Work request
Exact copy, no pictures: restate each entry below word for word.

Data for the task

━━━━━━━━━━

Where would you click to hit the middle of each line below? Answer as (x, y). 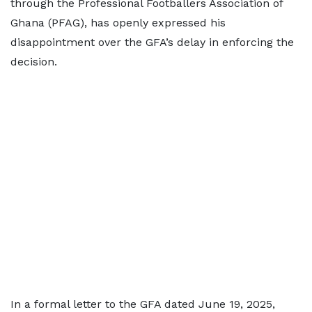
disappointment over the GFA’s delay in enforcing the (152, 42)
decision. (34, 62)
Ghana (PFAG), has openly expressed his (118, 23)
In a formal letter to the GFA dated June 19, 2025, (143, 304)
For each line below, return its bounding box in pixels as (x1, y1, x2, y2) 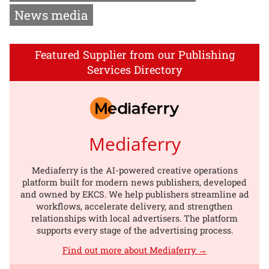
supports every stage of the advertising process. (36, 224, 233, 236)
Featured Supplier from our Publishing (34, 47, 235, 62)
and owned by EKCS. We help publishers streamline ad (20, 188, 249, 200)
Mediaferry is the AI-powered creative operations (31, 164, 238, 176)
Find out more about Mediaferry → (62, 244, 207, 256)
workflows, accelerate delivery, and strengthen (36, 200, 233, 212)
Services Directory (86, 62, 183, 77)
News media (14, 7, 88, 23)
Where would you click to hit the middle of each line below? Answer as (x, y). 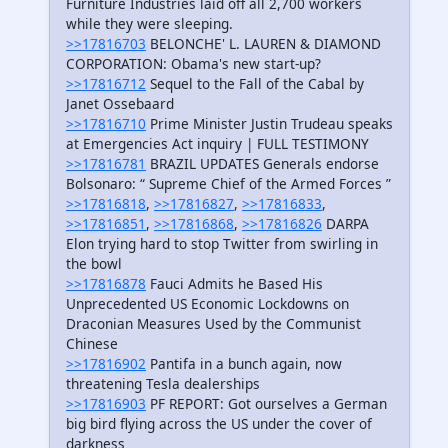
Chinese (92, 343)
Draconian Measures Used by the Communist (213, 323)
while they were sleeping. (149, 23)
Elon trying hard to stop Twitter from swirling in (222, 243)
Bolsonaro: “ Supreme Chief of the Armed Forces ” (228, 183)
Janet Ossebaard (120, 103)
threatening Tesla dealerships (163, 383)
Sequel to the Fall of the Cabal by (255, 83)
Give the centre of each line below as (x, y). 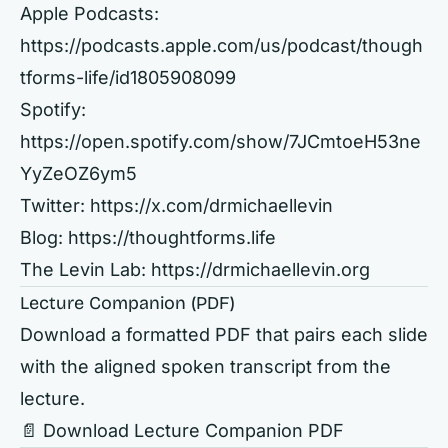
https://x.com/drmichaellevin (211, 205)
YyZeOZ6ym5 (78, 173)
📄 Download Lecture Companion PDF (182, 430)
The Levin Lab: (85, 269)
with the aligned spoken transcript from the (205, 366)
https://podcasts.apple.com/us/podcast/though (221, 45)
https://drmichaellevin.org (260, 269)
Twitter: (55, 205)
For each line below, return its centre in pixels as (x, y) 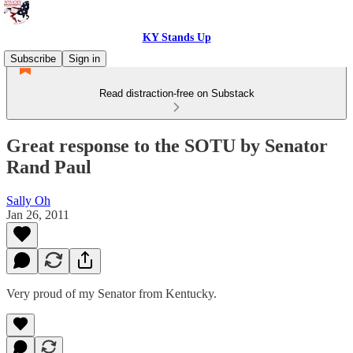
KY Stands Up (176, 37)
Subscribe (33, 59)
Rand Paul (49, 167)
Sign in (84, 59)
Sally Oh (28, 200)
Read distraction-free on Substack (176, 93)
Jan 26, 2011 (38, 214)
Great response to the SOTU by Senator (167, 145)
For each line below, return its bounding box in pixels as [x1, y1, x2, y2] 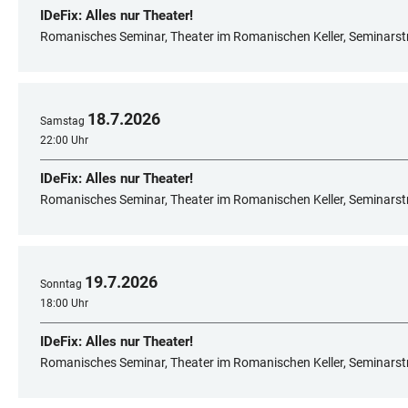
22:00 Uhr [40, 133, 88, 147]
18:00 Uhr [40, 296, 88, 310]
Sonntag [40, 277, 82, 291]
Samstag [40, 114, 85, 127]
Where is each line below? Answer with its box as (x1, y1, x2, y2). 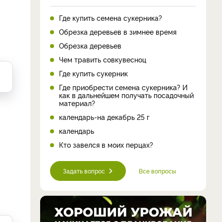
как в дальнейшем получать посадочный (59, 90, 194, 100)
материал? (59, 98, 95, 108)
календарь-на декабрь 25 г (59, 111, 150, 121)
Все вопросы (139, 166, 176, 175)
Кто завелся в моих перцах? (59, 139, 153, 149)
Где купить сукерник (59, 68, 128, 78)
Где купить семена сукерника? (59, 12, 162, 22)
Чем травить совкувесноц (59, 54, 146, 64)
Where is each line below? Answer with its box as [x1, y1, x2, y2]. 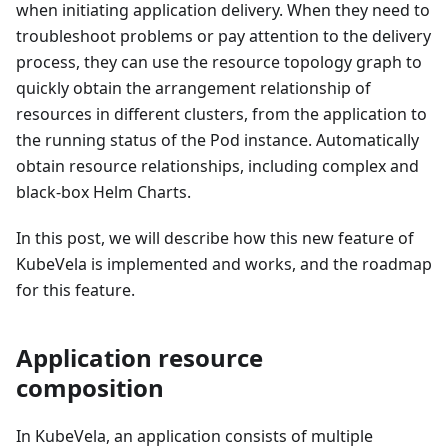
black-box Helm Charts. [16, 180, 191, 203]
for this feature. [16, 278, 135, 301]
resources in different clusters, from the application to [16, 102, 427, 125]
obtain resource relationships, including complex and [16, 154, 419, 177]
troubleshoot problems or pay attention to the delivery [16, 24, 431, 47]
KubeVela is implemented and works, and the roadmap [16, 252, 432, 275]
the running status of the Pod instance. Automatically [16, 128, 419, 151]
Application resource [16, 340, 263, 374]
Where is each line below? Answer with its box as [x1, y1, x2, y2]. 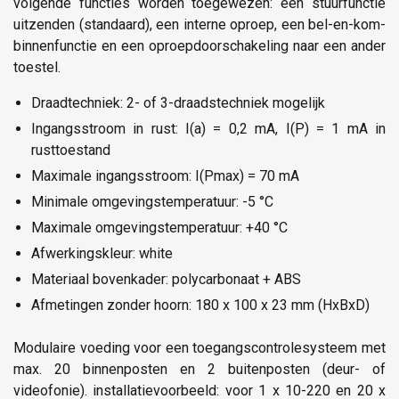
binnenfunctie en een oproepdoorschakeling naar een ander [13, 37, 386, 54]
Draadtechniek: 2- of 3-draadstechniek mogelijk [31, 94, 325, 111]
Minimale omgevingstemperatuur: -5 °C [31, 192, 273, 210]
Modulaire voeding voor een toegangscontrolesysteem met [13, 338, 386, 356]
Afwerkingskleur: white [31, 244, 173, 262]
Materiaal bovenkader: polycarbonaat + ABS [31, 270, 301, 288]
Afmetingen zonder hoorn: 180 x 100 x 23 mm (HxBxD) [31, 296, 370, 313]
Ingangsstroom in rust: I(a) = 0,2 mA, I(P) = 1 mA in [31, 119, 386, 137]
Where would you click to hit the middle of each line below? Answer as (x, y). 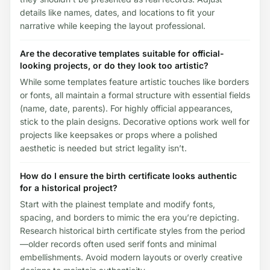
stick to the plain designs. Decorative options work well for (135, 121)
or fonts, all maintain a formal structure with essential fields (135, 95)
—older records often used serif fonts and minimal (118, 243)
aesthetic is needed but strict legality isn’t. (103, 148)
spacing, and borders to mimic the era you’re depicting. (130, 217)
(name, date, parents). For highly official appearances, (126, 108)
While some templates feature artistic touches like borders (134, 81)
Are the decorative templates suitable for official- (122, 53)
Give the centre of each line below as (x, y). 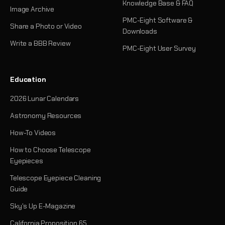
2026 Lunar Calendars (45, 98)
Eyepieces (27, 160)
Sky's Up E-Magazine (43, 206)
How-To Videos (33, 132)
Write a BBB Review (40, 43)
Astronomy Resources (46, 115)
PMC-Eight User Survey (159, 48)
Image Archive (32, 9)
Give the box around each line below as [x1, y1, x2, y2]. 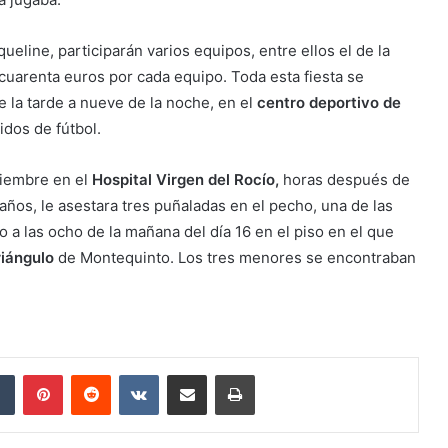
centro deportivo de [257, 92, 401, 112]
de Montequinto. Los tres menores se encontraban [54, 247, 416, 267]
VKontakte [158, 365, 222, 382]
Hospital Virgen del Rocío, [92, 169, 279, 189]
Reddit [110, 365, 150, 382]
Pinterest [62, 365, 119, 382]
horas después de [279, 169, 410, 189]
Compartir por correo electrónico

━━━━━━━━━━

Answer to this exercise
Where would you click to hit the middle of each line below? Answer as (x, y). 
disappointment over the GFA’s delay in enforcing the (152, 42)
decision. (34, 62)
Ghana (PFAG), has openly expressed his (118, 23)
In a formal letter to the GFA dated June 19, 2025, (143, 304)
For each line below, return its bounding box in pixels as (x1, y1, x2, y2) 
supports every stage of the advertising process. (36, 224, 233, 236)
Featured Supplier from our Publishing (34, 47, 235, 62)
and owned by EKCS. We help publishers streamline ad (20, 188, 249, 200)
Mediaferry is the AI-powered creative operations (31, 164, 238, 176)
Find out more about Mediaferry → (62, 244, 207, 256)
workflows, accelerate delivery, and strengthen (36, 200, 233, 212)
Services Directory (86, 62, 183, 77)
News media (14, 7, 88, 23)
Where would you click to hit the middle of each line below? Answer as (x, y). 
Chinese (92, 343)
Draconian Measures Used by the Communist (213, 323)
while they were sleeping. (149, 23)
Elon trying hard to stop Twitter from swirling in (222, 243)
Bolsonaro: “ Supreme Chief of the Armed Forces ” (228, 183)
Janet Ossebaard (120, 103)
threatening Tesla dealerships (163, 383)
Sequel to the Fall of the Cabal by (255, 83)
Give the centre of each line below as (x, y). 
https://x.com/drmichaellevin (211, 205)
YyZeOZ6ym5 (78, 173)
📄 Download Lecture Companion PDF (182, 430)
The Levin Lab: (85, 269)
with the aligned spoken transcript from the (205, 366)
https://podcasts.apple.com/us/podcast/though (221, 45)
https://drmichaellevin.org (260, 269)
Twitter: (55, 205)
For each line below, return its centre in pixels as (x, y) 
KY Stands Up (176, 37)
Subscribe (33, 59)
Rand Paul (49, 167)
Sign in (84, 59)
Sally Oh (28, 200)
Read distraction-free on Substack (176, 93)
Jan 26, 2011 (38, 214)
Great response to the SOTU by Senator (167, 145)
For each line below, return its bounding box in pixels as [x1, y1, x2, y2] 
22:00 Uhr [40, 133, 88, 147]
18:00 Uhr [40, 296, 88, 310]
Sonntag [40, 277, 82, 291]
Samstag [40, 114, 85, 127]
Where is each line below? Answer with its box as (x1, y1, x2, y2). 
как в дальнейшем получать посадочный (59, 90, 194, 100)
материал? (59, 98, 95, 108)
календарь-на декабрь 25 г (59, 111, 150, 121)
Все вопросы (139, 166, 176, 175)
Кто завелся в моих перцах? (59, 139, 153, 149)
Где купить сукерник (59, 68, 128, 78)
Где купить семена сукерника? (59, 12, 162, 22)
Чем травить совкувесноц (59, 54, 146, 64)
Where is each line below? Answer with its box as [x1, y1, x2, y2]. 
black-box Helm Charts. [16, 180, 191, 203]
for this feature. [16, 278, 135, 301]
resources in different clusters, from the application to [16, 102, 427, 125]
obtain resource relationships, including complex and [16, 154, 419, 177]
troubleshoot problems or pay attention to the delivery [16, 24, 431, 47]
KubeVela is implemented and works, and the roadmap [16, 252, 432, 275]
the running status of the Pod instance. Automatically [16, 128, 419, 151]
Application resource [16, 340, 263, 374]
Where is each line below? Answer with its box as [x1, y1, x2, y2]. 
binnenfunctie en een oproepdoorschakeling naar een ander [13, 37, 386, 54]
Draadtechniek: 2- of 3-draadstechniek mogelijk [31, 94, 325, 111]
Minimale omgevingstemperatuur: -5 °C [31, 192, 273, 210]
Modulaire voeding voor een toegangscontrolesysteem met [13, 338, 386, 356]
Afwerkingskleur: white [31, 244, 173, 262]
Materiaal bovenkader: polycarbonaat + ABS [31, 270, 301, 288]
Afmetingen zonder hoorn: 180 x 100 x 23 mm (HxBxD) [31, 296, 370, 313]
Ingangsstroom in rust: I(a) = 0,2 mA, I(P) = 1 mA in [31, 119, 386, 137]
Where would you click to hit the middle of each line below? Answer as (x, y). 
stick to the plain designs. Decorative options work well for (135, 121)
or fonts, all maintain a formal structure with essential fields (135, 95)
—older records often used serif fonts and minimal (118, 243)
aesthetic is needed but strict legality isn’t. (103, 148)
spacing, and borders to mimic the era you’re depicting. (130, 217)
(name, date, parents). For highly official appearances, (126, 108)
While some templates feature artistic touches like borders (134, 81)
Are the decorative templates suitable for official- (122, 53)
Give the centre of each line below as (x, y). 
2026 Lunar Calendars (45, 98)
Eyepieces (27, 160)
Sky's Up E-Magazine (43, 206)
How-To Videos (33, 132)
Write a BBB Review (40, 43)
Astronomy Resources (46, 115)
PMC-Eight User Survey (159, 48)
Image Archive (32, 9)
Give the box around each line below as [x1, y1, x2, y2]. 
centro deportivo de [257, 92, 401, 112]
de Montequinto. Los tres menores se encontraban [54, 247, 416, 267]
VKontakte [158, 365, 222, 382]
Hospital Virgen del Rocío, [92, 169, 279, 189]
Reddit [110, 365, 150, 382]
Pinterest [62, 365, 119, 382]
horas después de [279, 169, 410, 189]
Compartir por correo electrónico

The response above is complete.